> _Dataset content_:

========================

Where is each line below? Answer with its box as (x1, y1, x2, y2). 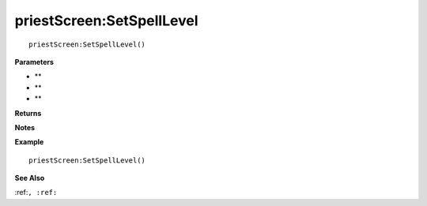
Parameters (14, 57, 55, 66)
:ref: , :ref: (14, 188, 58, 197)
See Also (14, 174, 45, 183)
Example (14, 137, 44, 147)
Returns (14, 108, 42, 118)

========================

> _To do_:
What is needed is a verbatim transcription of the records, minus the pictures.

> _Response below_:
Where is each line below? Answer with its box as (x1, y1, x2, y2). 
Parameters (14, 57, 55, 66)
:ref: , :ref: (14, 188, 58, 197)
See Also (14, 174, 45, 183)
Example (14, 137, 44, 147)
Returns (14, 108, 42, 118)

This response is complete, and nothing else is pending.